Springfield is not the first school district in Massachusetts to institute a condom availability program, with Provincetown establishing a program in 2010 and Holyoke in 2005. Both the Provincetown and Holyoke programs allow any student to request condoms from the school nurse or health clinic, and provide students with counseling and information on how to properly use a condom..[3] Springfield’s, Holyoke’s, and Provincetown’s condom initiatives respond to data reported by the Center for Disease Control and Prevention (CDC), which show that sexually active students do not always use condoms. According to the report, 46% percent of high school students stated having had sex and only 61% of those stated using a condom.

Holyoke Mayor Alex Morse reports that the condom availability program has had broad success since it began in 2005: “Not only has the policy destigmatized the subject of birth control and contraception, it has directly contributed to the sharp decline in the number of sexually transmitted infections among students over the past five years.”.[4]

In its advocacy efforts, the Massachusetts Alliance on Teen Pregnancy also highlighted the benefits of nationwide school-based condom availability programs, citing studies from the American Journal of Public Health and the Guttmacher Institute:

  • Massachusetts students who had access to free condoms from their schools were twice as likely to use condoms during their most recent sexual encounter
  • Students who attended schools in New York City and Philadelphia with school-based condom availability programs also showed an increase in condom use among those who are sexually active but no increase in sexual activity.[5]

Those in Springfield hope for similar results, as the city has the second highest rate of Chlamydia and gonorrhea and the fourth highest rate of teen pregnancy in Massachusetts.

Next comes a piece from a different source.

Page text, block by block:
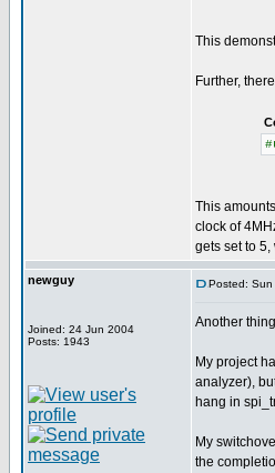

In addition, 28 percent of Springfield 7th graders and 51 percent of Springfield 9th graders reported having had sexual intercourse in 2010..[6] Many have applauded Springfield’s adoption of the new initiative because it acknowledges and seeks to reduce the serious impact from STDs and unwanted teen pregnancies on the young people. One parent blogger, Amber Doty, who supports the condom availability initiative commented, “I want my child to be as safe as possible and that includes teaching him about and providing him with the means to practice safe sex.”.[7]

[1]  “Springfield approves school condom policy,” The Boston Globe, 6 April 2012, accessed 23 April 2012, <>.
[2] “Springfield Committee Approves Giving Condoms To 12-year-olds At School,” Associated Press/CBS Connecticut, 6 April 2012, accessed 23 April 2012, <>.
[3] Kate Dailey, “‘Condoms for Kindergarteners’ The Smart Policy Behind the Dumb Headline,” The Daily Beast, 24 June 2010, accessed 23 April 2012, <>.
[4] Peter Goonan, “Springfield School Committee prepares to vote on condom policy as Holyoke program marks 7 years,” Mass Live, 4 April 2012, accessed 23 April 2012, <>.
[5] “Springfield Public Schools Considering Condom Availability Program,” Massachusetts Alliance on Teen Pregnancy, 29 March 2012, accessed 24 April 2012, <>.
[6] Facts: Springfield (Massachusetts: Massachusetts Alliance on Teen Pregnancy, 2011).
[7] Amber Doty, “Why I Will Give My Middle Schooler Condoms,” Babble, 30 March 2012, accessed 23 April 2012, <>.